_Your objective_
Please repeat only the stretch of records running from the first line through the line that contains "Fig. 1 ). Finally, the".

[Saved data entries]
════
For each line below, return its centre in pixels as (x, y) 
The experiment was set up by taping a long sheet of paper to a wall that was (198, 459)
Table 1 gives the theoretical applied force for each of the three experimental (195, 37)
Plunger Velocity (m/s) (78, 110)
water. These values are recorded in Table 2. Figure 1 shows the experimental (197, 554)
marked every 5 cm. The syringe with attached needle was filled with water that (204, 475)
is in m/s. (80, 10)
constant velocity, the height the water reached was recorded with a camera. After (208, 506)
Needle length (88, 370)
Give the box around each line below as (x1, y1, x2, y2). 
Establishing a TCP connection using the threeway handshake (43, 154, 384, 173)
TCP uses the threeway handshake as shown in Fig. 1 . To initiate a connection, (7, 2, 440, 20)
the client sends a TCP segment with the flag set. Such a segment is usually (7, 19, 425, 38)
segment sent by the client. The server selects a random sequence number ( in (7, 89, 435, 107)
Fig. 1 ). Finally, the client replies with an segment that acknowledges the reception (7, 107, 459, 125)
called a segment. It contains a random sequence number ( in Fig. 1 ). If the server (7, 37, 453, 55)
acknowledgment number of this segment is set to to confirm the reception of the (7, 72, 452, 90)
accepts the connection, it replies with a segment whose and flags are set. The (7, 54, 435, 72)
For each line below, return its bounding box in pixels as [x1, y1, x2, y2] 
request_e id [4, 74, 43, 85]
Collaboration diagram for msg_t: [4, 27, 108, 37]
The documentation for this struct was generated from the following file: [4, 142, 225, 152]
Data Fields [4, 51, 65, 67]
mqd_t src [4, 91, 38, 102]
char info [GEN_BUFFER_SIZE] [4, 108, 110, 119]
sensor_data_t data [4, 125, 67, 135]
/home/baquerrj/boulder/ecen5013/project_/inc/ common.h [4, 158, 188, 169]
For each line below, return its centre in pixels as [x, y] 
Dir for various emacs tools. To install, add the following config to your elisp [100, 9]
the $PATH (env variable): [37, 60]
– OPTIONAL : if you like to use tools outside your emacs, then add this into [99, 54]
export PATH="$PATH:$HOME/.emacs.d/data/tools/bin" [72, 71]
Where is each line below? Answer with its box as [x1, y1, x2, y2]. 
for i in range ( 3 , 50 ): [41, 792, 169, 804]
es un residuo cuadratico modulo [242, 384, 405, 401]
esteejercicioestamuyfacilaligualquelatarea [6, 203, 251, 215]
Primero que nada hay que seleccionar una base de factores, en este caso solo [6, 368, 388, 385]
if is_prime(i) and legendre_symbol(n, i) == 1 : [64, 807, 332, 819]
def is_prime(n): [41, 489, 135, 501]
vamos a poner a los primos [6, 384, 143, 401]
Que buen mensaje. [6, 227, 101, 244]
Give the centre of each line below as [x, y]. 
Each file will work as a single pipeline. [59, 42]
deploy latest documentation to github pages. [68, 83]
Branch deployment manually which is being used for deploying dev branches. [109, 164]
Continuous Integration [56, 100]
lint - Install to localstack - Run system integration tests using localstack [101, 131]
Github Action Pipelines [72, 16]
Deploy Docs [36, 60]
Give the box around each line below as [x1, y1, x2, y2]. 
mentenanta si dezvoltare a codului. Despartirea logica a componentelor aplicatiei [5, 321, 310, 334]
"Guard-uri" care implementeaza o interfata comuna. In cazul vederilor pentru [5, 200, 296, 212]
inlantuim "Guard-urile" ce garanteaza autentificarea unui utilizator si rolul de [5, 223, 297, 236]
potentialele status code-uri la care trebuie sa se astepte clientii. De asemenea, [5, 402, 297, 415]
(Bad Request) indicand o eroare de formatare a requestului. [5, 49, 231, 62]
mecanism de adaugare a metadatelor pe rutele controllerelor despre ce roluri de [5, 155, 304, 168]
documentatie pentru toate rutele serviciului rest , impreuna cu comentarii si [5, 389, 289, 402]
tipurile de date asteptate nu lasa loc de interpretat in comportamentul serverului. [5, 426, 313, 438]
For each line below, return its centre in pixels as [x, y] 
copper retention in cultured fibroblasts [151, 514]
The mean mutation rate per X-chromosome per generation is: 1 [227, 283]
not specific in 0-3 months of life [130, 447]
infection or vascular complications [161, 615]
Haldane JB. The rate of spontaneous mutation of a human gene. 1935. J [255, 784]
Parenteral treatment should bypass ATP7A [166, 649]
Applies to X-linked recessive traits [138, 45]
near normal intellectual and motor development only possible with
════
_Reply_
For each line below, return its centre in pixels as (x, y) 
The experiment was set up by taping a long sheet of paper to a wall that was (198, 459)
Table 1 gives the theoretical applied force for each of the three experimental (195, 37)
Plunger Velocity (m/s) (78, 110)
water. These values are recorded in Table 2. Figure 1 shows the experimental (197, 554)
marked every 5 cm. The syringe with attached needle was filled with water that (204, 475)
is in m/s. (80, 10)
constant velocity, the height the water reached was recorded with a camera. After (208, 506)
Needle length (88, 370)
Give the box around each line below as (x1, y1, x2, y2). 
Establishing a TCP connection using the threeway handshake (43, 154, 384, 173)
TCP uses the threeway handshake as shown in Fig. 1 . To initiate a connection, (7, 2, 440, 20)
the client sends a TCP segment with the flag set. Such a segment is usually (7, 19, 425, 38)
segment sent by the client. The server selects a random sequence number ( in (7, 89, 435, 107)
Fig. 1 ). Finally, the client replies with an segment that acknowledges the reception (7, 107, 459, 125)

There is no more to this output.